◆ Work item:
Your copy should match the entries exactly, except that it holds no pictures.

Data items
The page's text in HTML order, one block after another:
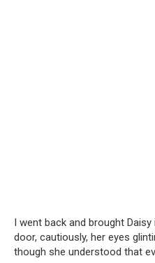
I went back and brought
door, cautiously, her eyes
though she understood that
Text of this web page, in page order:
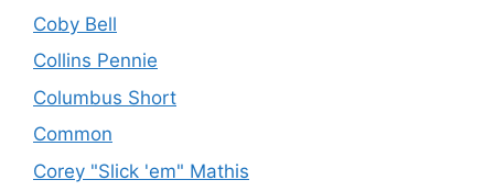
Coby Bell
Collins Pennie
Columbus Short
Common
Corey "Slick 'em" Mathis
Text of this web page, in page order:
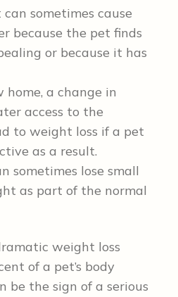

◆ Exercise response:
The page's text in HTML order, one block after another:
I went back and brought
door, cautiously, her eyes
though she understood that
Text of this web page, in page order:
Coby Bell
Collins Pennie
Columbus Short
Common
Corey "Slick 'em" Mathis
Text of this web page, in page order:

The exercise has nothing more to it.